Glacier National Park's Historical Architect Loves His Job

Glacier National Park historical architect Kim Hyatt stands in front of the Wheeler Cabin on the shore of McDonald Lake in Glacier park on Nov. 17, 2020. Hyatt is in charge of preserving the more than 700 historical buildings and structures inside the park. (Jeremy Weber/The Daily Inter Lake via AP)
Glacier National Park historical architect Kim Hyatt stands in front of the Wheeler Cabin on the shore of McDonald Lake in Glacier park on Nov. 17, 2020. Hyatt is in charge of preserving the more than 700 historical buildings and structures inside the park. (Jeremy Weber/The Daily Inter Lake via AP)

WEST GLACIER, Mont. (AP) — Glacier National Park’s Kim Hyatt loves his job.

As the park’s historical architect, it has been Hyatt’s duty for the past two years to ensure that any work done on the park’s buildings and structures is done in a way that preserves their history.

With Glacier National Park’s 400-plus historic buildings and more than 300 historical structures, Hyatt has no shortage of projects from which to choose.

“As you can imagine, the Park Service has a huge inventory of historic buildings. We are all about preserving the cultural and natural resources for the public to enjoy. Those cultural resources include our historic buildings,” Hyatt explained. “A lot of people don’t realize that we define historic as anything more than 50 years old. If it is 50 years old or older, we have an obligation to care for it, whether it is an old hotel or a privy.”

For Hyatt, the love of old buildings began as a small child when his family took a road trip from their home in Salt Lake City throughout the Southwest, deep South and as far up into New England as Vermont.

“That trip really began a love of antiques and old buildings,” Hyatt told the Daily Inter Lake. “I feel incredibly lucky to have been able to make a career out of what began as a love of old buildings when I was only 7 years old.”

Inspired by that family vacation, Hyatt went on to become a licensed architect and worked in several offices, but his love of old buildings continually drew him to those types of projects.

“Buildings are the most prominent evidence of our history and connecting people to that history is important to me,” he said.

When the opportunity came along for Hyatt to join the National Park Service as Bryce Canyon’s historical architect 10 years ago, he jumped at the chance. A decade later, he says it was one of the best decisions of his life.

Over the years, Hyatt has been involved with a number of projects with the National Park Service in several states, including Utah, Texas, Oklahoma, Arizona, New Mexico and Montana, among others. Hyatt’s designs include a new comfort station at the Big Bend of the Going to the Sun Road in Glacier National Park, built with a vegetated roof into a hillside to protect from the area’s frequent rockslides, and the new fossil discovery exhibit at Big Bend National Park in west Texas.

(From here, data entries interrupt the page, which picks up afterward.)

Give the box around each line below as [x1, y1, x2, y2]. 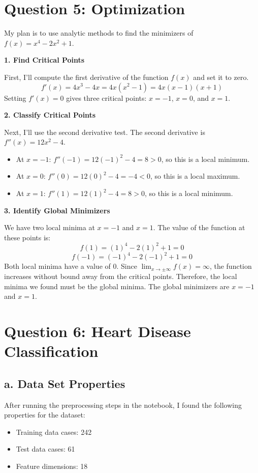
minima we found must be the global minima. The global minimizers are [4, 281, 230, 291]
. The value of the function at [153, 222, 245, 233]
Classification [4, 341, 99, 361]
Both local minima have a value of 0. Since [4, 261, 137, 271]
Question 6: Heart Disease [4, 321, 191, 341]
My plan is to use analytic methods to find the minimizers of [4, 27, 193, 38]
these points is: [4, 232, 51, 242]
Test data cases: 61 [16, 443, 75, 454]
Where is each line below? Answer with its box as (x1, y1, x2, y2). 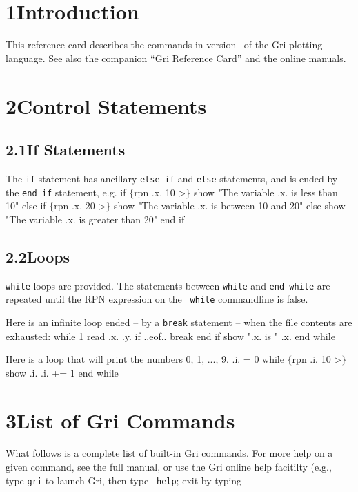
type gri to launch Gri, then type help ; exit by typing (6, 473, 242, 487)
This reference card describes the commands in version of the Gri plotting (6, 37, 323, 52)
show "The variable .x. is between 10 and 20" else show (114, 198, 346, 213)
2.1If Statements (6, 139, 126, 160)
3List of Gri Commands (6, 406, 235, 434)
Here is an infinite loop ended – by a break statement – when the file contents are (6, 314, 352, 329)
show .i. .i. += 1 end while (6, 365, 119, 379)
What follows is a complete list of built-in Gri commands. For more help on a (6, 446, 333, 460)

With a large number of buildings and structures constructed during the National Park Service’s Mission 66 campaign now becoming more than 50 years old, Hyatt and his fellow National Park Service historical architects have plenty of new projects on tap. Celebrating the Park Service’s 50-year anniversary, from 1956 to 1966, the program led to the construction of many new structures, including visitor centers, housing, improved roads (including the Camas Road in Glacier), comfort stations, campgrounds and more.

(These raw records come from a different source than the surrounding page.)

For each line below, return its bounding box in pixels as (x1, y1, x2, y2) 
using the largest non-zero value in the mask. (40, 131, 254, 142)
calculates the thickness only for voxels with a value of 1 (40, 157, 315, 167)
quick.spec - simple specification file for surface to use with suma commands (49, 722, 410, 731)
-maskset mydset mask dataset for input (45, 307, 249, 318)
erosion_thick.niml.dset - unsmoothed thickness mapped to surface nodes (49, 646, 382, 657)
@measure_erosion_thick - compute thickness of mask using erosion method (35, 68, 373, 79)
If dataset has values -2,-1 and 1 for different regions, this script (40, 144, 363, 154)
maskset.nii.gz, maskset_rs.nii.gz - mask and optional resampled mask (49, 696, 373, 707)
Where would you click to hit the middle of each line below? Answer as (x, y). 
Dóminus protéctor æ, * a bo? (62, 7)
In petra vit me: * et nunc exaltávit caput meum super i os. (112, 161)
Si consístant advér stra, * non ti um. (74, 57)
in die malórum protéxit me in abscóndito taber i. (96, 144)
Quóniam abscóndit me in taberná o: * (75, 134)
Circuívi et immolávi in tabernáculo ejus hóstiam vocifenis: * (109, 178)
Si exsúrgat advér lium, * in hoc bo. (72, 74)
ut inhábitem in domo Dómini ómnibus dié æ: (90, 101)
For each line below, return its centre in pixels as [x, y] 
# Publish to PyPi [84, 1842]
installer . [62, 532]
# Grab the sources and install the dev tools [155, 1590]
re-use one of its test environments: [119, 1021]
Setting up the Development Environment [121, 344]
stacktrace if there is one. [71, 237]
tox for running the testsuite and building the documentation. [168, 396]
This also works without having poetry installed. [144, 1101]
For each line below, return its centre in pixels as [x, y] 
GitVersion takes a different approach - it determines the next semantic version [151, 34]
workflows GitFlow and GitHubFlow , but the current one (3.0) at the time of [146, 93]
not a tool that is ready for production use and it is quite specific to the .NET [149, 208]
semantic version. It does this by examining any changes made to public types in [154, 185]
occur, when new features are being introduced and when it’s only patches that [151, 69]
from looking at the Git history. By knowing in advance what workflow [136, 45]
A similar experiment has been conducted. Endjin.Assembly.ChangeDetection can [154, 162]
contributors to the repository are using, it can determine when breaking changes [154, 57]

Unfortunately, limited funding for restoration and upkeep means Hyatt has to choose his projects wisely.

“When those all hit that 50-year mark, it really increased the Park Service’s inventory of historic buildings pretty much overnight. It was a bit overwhelming, to be honest. We now have all of these historic buildings and not a lot of money to care for them,” he said. “Buildings don’t last if they are not used, and it is no different with our historic buildings. Nothing lasts forever. We simply have more buildings than we can use on a regular basis.”

Restrictions on funding sources means Hyatt and the Park Service’s other historical architects must be very selective with which projects to undertake, many times with several parks competing for the same funding source.

“A project might not be able to fit the criteria for one funding source, but does for another. That’s how the priority of many projects gets determined. It’s all about what kinds of funding is available,” Hyatt explained. “With those kinds of limitations, we do have to be selective with our projects. There are a lot of neat buildings in the park that I would love to see us be able to put money into, but we are forced to pick and choose what we can do.”

In the upcoming year, Hyatt is working on several new projects in Glacier, including completing the new Camas entrance station as well as rehabilitating up to a dozen bridges and even a project to replace the bridge over North McDonald Creek, which will begin in the spring.

“I think I have a job for about as long as I want it,” Hyatt said with a laugh. “There sure is plenty to do around here.”